--- Record extracts Enclosed Below ---
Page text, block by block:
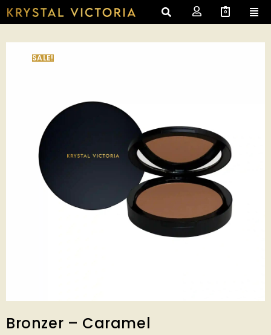
0
SALE!
Bronzer – Caramel
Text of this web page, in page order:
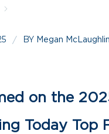
/ BY Megan McLaughlin
on the
Today Top
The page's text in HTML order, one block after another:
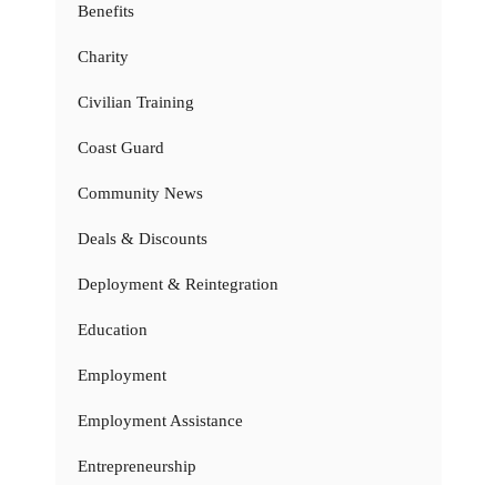
Benefits
Charity
Civilian Training
Coast Guard
Community News
Deals & Discounts
Deployment & Reintegration
Education
Employment
Employment Assistance
Entrepreneurship
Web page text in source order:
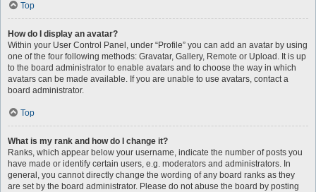
Top
How do I display an avatar?
Within your User Control Panel, under “Profile” you can add an avatar by using
one of the four following methods: Gravatar, Gallery, Remote or Upload. It is up
to the board administrator to enable avatars and to choose the way in which
avatars can be made available. If you are unable to use avatars, contact a
board administrator.
Top
What is my rank and how do I change it?
Ranks, which appear below your username, indicate the number of posts you
have made or identify certain users, e.g. moderators and administrators. In
general, you cannot directly change the wording of any board ranks as they
are set by the board administrator. Please do not abuse the board by posting
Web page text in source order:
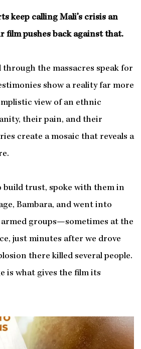
keep calling Mali’s crisis an
film pushes back against that.
through the massacres speak for
show a reality far more
view of an ethnic
their pain, and their
create a mosaic that reveals a
build trust, spoke with them in
Bambara, and went into
groups—sometimes at the
just minutes after we drove
there killed several people.
is what gives the film its
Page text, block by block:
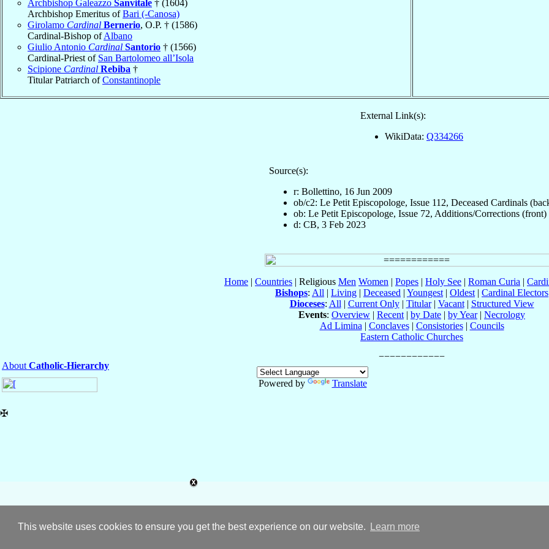
This website uses cookies to ensure you get the best experience on our website. Learn more
Archbishop Galeazzo Sanvitale † (1604)
Archbishop Emeritus ofBari (-Canosa)
Girolamo Cardinal Bernerio, O.P. † (1586)
Cardinal-Bishop ofAlbano
Giulio Antonio Cardinal Santorio † (1566)
Cardinal-Priest of San Bartolomeo all’Isola
Scipione Cardinal Rebiba †
Titular Patriarch ofConstantinople
External Link(s):
WikiData: Q334266
Source(s):
r: Bollettino, 16 Jun 2009
ob/c2: Le Petit Episcopologe, Issue 112, Deceased Cardinals
ob: Le Petit Episcopologe, Issue 72, Additions/Corrections (front)
d: CB, 3 Feb 2023
Home | Countries | Religious Men Women | Popes | Holy See | Roman Curia |
Bishops: All | Living | Deceased | Youngest | Oldest | Cardinal Electors
Dioceses: All | Current Only| Titular| Vacant| Structured View
Events: Overview | Recent | by Date | by Year| Necrology
Ad Limina | Conclaves| Consistories| Councils
Eastern Catholic Churches
About Catholic-Hierarchy
Powered by
Translate
✠
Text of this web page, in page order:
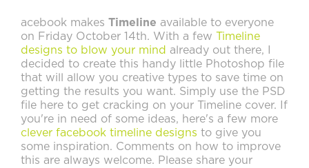
acebook makes Timeline available to everyone
on Friday October 14th. With a few Timeline
designs to blow your mind already out there, I
decided to create this handy little Photoshop file
that will allow you creative types to save time on
getting the results you want. Simply use the PSD
file here to get cracking on your Timeline cover. If
you're in need of some ideas, here's a few more
clever facebook timeline designs to give you
some inspiration. Comments on how to improve
this are always welcome. Please share your
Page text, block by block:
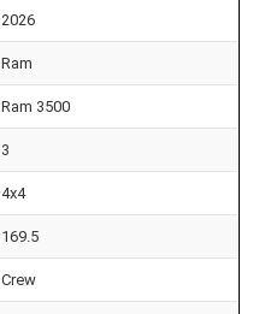
2026
Ram
Ram 3500
3
4x4
169.5
Crew
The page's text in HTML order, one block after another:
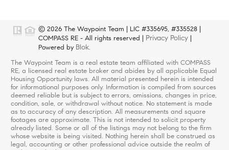
© 2026 The Waypoint Team | LIC #335695, #335528 |
COMPASS RE - All rights reserved | Privacy Policy |
Powered by Blok.
The Waypoint Team is a real estate team affiliated with COMPASS
RE, a licensed real estate broker and abides by all applicable Equal
Housing Opportunity laws. All material presented herein is intended
for informational purposes only. Information is compiled from sources
deemed reliable but is subject to errors, omissions, changes in price,
condition, sale, or withdrawal without notice. No statement is made
as to accuracy of any description. All measurements and square
footages are approximate. This is not intended to solicit property
already listed. Some or all of the listings may not belong to the firm
whose website is being visited. Nothing herein shall be construed as
legal, accounting or other professional advice outside the realm of
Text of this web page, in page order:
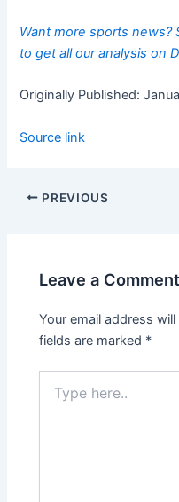
Want more sports news?
to get all our analysis on
Originally Published:
Source link
PREVIOUS
Leave a Comment
Your email address
fields are marked *
here..
--- End of Enclosed Record extracts ---
Scan the data for the string "designs" and copy each line in which it occurs.

■ Output for this exercise ■
designs to blow your mind already out there, I
clever facebook timeline designs to give you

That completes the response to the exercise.